I’m trying to migrate a gcs storage to raft. For this, I’m using a copy of the real bucket and a standalone (up-to-date) vault instance (the next step would be to create a raft export and reimport it in real cluster) from a compute inside same GCP project.
No matter which options I set (especially tested max-parallel from 10 to 3000) the migration always fails after ~ 6.30minutes, and always on different versions of the same secret .
I’ve checked the versions and they do not look big (~ 400 bytes).
The error I get is : Error migrating: failed to scan for children: failed to read object: context canceled
It is telling you that a request to GCS took longer than Vault was willing to wait.
The only thing I can think of is to look for timeout settings to make Vault willing to wait for longer … however I cannot see any obviously in the documentation, and I have not worked with GCS personally.
It might be interesting to see if you can replicate the slow operation outside of Vault, using a GCS command line client, to see if it is extremely slow in isolation.
I already tried to play with VAULT_CLIENT_TIMEOUT without success.

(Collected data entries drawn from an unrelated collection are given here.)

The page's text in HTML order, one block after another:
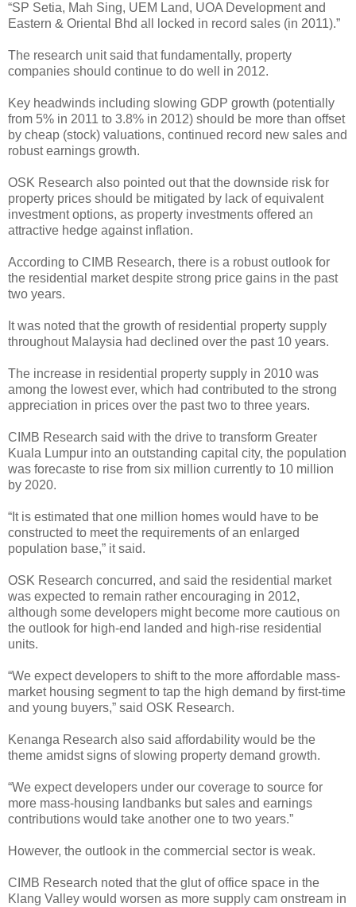
“SP Setia, Mah Sing, UEM Land, UOA Development and
Eastern & Oriental Bhd all locked in record sales (in 2011).”
The research unit said that fundamentally, property
companies should continue to do well in 2012.
Key headwinds including slowing GDP growth (potentially
from 5% in 2011 to 3.8% in 2012) should be more than offset
by cheap (stock) valuations, continued record new sales and
robust earnings growth.
OSK Research also pointed out that the downside risk for
property prices should be mitigated by lack of equivalent
investment options, as property investments offered an
attractive hedge against inflation.
According to CIMB Research, there is a robust outlook for
the residential market despite strong price gains in the past
two years.
It was noted that the growth of residential property supply
throughout Malaysia had declined over the past 10 years.
The increase in residential property supply in 2010 was
among the lowest ever, which had contributed to the strong
appreciation in prices over the past two to three years.
CIMB Research said with the drive to transform Greater
Kuala Lumpur into an outstanding capital city, the population
was forecaste to rise from six million currently to 10 million
by 2020.
“It is estimated that one million homes would have to be
constructed to meet the requirements of an enlarged
population base,” it said.
OSK Research concurred, and said the residential market
was expected to remain rather encouraging in 2012,
although some developers might become more cautious on
the outlook for high-end landed and high-rise residential
units.
“We expect developers to shift to the more affordable mass-
market housing segment to tap the high demand by first-time
and young buyers,” said OSK Research.
Kenanga Research also said affordability would be the
theme amidst signs of slowing property demand growth.
“We expect developers under our coverage to source for
more mass-housing landbanks but sales and earnings
contributions would take another one to two years.”
However, the outlook in the commercial sector is weak.
CIMB Research noted that the glut of office space in the
Klang Valley would worsen as more supply cam onstream in
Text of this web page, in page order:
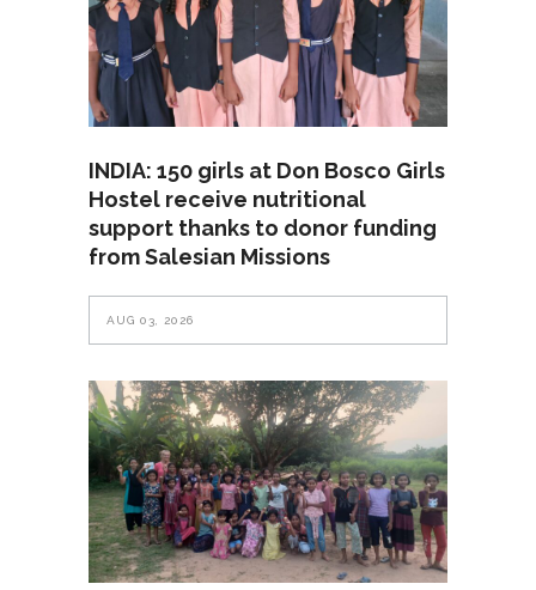
INDIA: 150 girls at Don Bosco Girls
Hostel receive nutritional
support thanks to donor funding
from Salesian Missions
AUG 03, 2026
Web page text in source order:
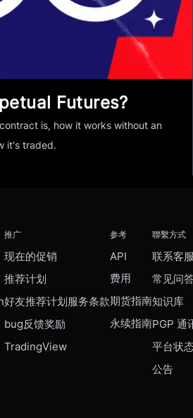
Futures?
is, how it works without an
it's traded.
推广
现在的促销
推荐计划
好友推荐计划服务条款
bug反馈奖励
TradingView
参考
API
费用
期货指南
永续指南
聯繫方式
联系客
常见问
知识库
PGP 通
平台状
公告
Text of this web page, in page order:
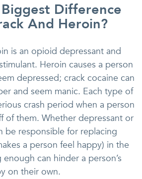
Biggest Difference
And Heroin?
is an opioid depressant and
Heroin causes a person
depressed; crack cocaine can
and seem manic. Each type of
crash period when a person
of them. Whether depressant or
be responsible for replacing
a person feel happy) in the
can hinder a person’s
on their own.
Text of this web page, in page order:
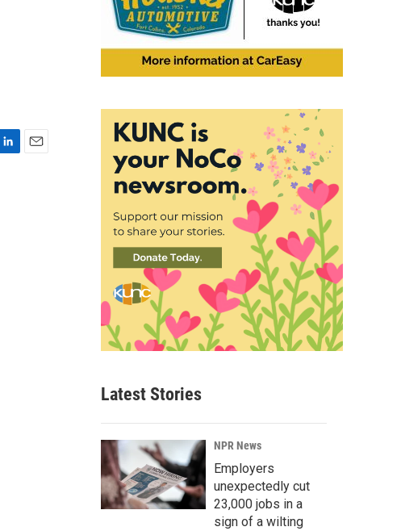
Latest Stories
NPR News
Employers
unexpectedly cut
23,000 jobs in a
sign of a wilting
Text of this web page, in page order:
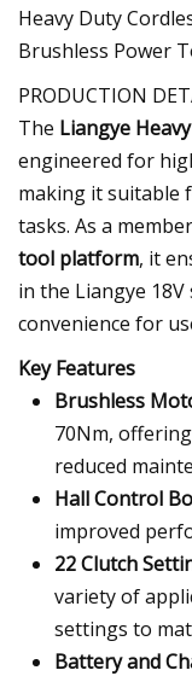
Heavy Duty
Brushless Power
PRODUCTION
The Liangye
engineered for
making it suitable
tasks. As a
tool platform, it
in the Liangye
convenience for
Key Features
Brushless
70Nm,
reduced
Hall Control
improved
22 Clutch
variety of
settings to
Battery and
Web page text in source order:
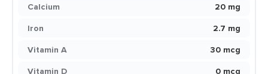
Calcium
20 mg
Iron
2.7 mg
Vitamin A
30 mcg
Vitamin D
0 mcg
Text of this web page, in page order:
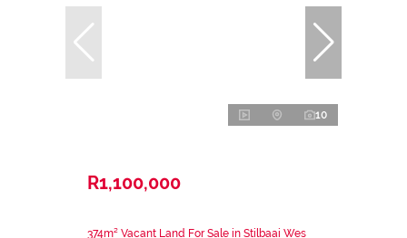
10
R1,100,000
374m² Vacant Land For Sale in Stilbaai Wes
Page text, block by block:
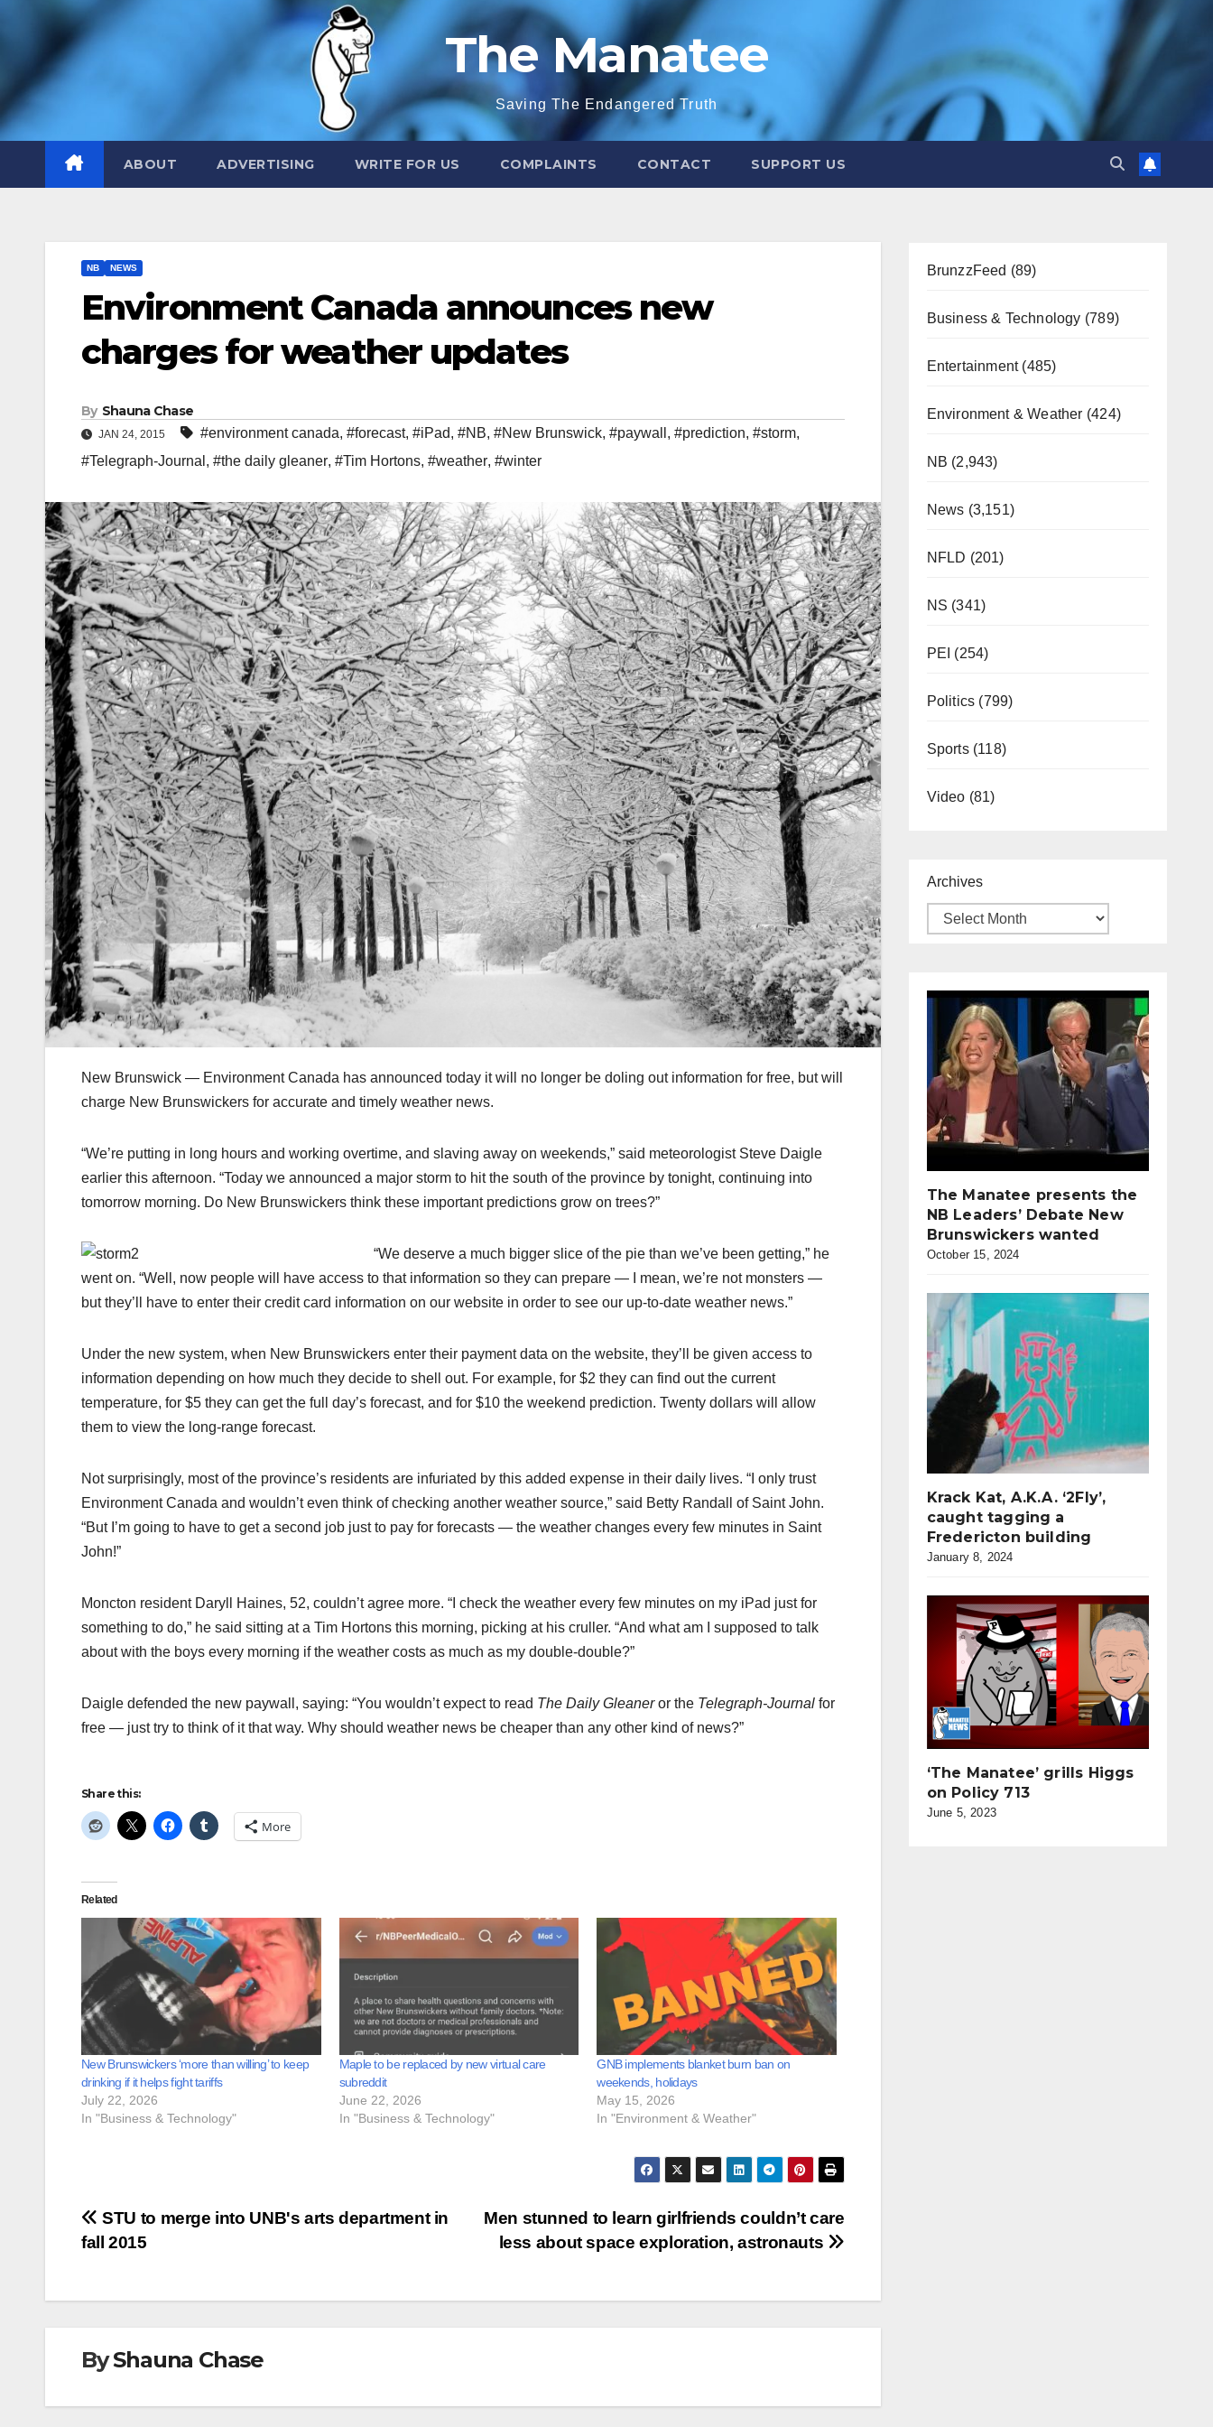
The Manatee
Saving The Endangered Truth
ABOUT ADVERTISING WRITE FOR US COMPLAINTS CONTACT SUPPORT US
NB NEWS
Environment Canada announces new
charges for weather updates
By Shauna Chase
JAN 24, 2015 #environment canada, #forecast, #iPad, #NB, #New Brunswick, #paywall , #prediction, #storm,
#Telegraph-Journal , #the daily gleaner, #Tim Hortons, #weather, #winter
New Brunswick — Environment Canada has announced today it will no longer be doling out information for free, but will
charge New Brunswickers for accurate and timely weather news.
“We’re putting in long hours and working overtime, and slaving away on weekends,” said meteorologist Steve Daigle
earlier this afternoon. “Today we announced a major storm to hit the south of the province by tonight, continuing into
tomorrow morning. Do New Brunswickers think these important predictions grow on trees?”
“We deserve a much bigger slice of the pie than we’ve been getting,” he
went on. “Well, now people will have access to that information so they can prepare — I mean, we’re not monsters —
but they’ll have to enter their credit card information on our website in order to see our up-to-date weather news.”
Under the new system, when New Brunswickers enter their payment data on the website, they’ll be given access to
information depending on how much they decide to shell out. For example, for $2 they can find out the current
temperature, for $5 they can get the full day’s forecast, and for $10 the weekend prediction. Twenty dollars will allow
them to view the long-range forecast.
Not surprisingly, most of the province’s residents are infuriated by this added expense in their daily lives. “I only trust
Environment Canada and wouldn’t even think of checking another weather source,” said Betty Randall of Saint John.
“But I’m going to have to get a second job just to pay for forecasts — the weather changes every few minutes in Saint
John!”
Moncton resident Daryll Haines, 52, couldn’t agree more. “I check the weather every few minutes on my iPad just for
something to do,” he said sitting at a Tim Hortons this morning, picking at his cruller. “And what am I supposed to talk
about with the boys every morning if the weather costs as much as my double-double?”
Daigle defended the new paywall, saying: “You wouldn’t expect to read The Daily Gleaneror the Telegraph-Journal for
free — just try to think of it that way. Why should weather news be cheaper than any other kind of news?”
Share this:
More
Related
New Brunswickers ‘more than willing’ to keep
drinking if it helps fight tariffs
July 22, 2026
In "Business & Technology"
Maple to be replaced by new virtual care
subreddit
June 22, 2026
In "Business & Technology"
GNB implements blanket burn ban on
weekends, holidays
May 15, 2026
In "Environment & Weather"
Post
Men stunned to learn girlfriends couldn’t care
less about space exploration, astronauts
STU to merge into UNB's arts department in
fall 2015
ByShauna Chase
BrunzzFeed (89)
Business & Technology (789)
Entertainment(485)
Environment & Weather (424)
NB (2,943)
News (3,151)
NFLD (201)
NS (341)
PEI (254)
Politics (799)
Sports(118)
Video (81)
Archives
The Manatee presents the
NB Leaders’ Debate New
Brunswickers wanted
October 15, 2024
Krack Kat, A.K.A. ‘2Fly’,
caught tagging a
Fredericton building
January 8, 2024
‘The Manatee’ grills Higgs
on Policy 713
June 5, 2023

The strange thing is that it happens almost at the same place : If I log (log level info) the synced files, it always crash after ~ 59600 files (10 tests, smallest was 59547, highest 59664), no matter how long it took / how many threads are in use.
I can’t reproduce it (yet ?) with gcloud cli. Will try to sync the bucket locally and use the file backend.
Some more details, I tried to switch to file backend for destination as the -start seems to work for it.
If I start without -start it works for some time but fails after ~ 37.5k files synced. If I then try to restart with -start set to the last sync item, it will takes ~4 minutes 20 seconds on step creating client then FAILS with Error migrating: failed to scan for children: failed to read object: context canceled without syncing anyting (or syncing only 2/3 files).